━━━━━ GIVEN DATA ━━━━━

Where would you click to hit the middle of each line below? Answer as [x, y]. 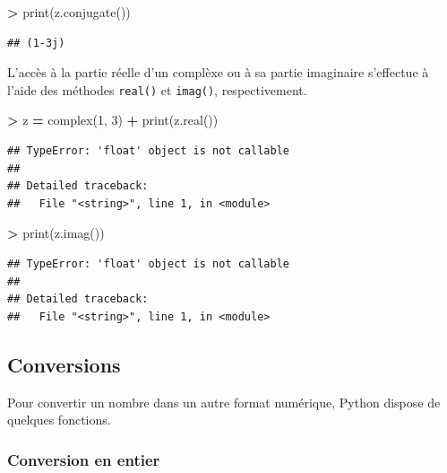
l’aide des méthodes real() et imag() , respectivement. [157, 89]
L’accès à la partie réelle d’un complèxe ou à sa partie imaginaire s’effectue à [218, 72]
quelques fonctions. [59, 420]
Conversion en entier [84, 459]
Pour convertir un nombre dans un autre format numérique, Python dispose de [224, 402]
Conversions [64, 364]

━━━━━

### TASK BRIEF
Would you return the entries verbatim, minus any images?

### SOLVED PROBLEM
Where would you click to hit the middle of each line below? Answer as [x, y]. 
l’aide des méthodes real() et imag() , respectivement. [157, 89]
L’accès à la partie réelle d’un complèxe ou à sa partie imaginaire s’effectue à [218, 72]
quelques fonctions. [59, 420]
Conversion en entier [84, 459]
Pour convertir un nombre dans un autre format numérique, Python dispose de [224, 402]
Conversions [64, 364]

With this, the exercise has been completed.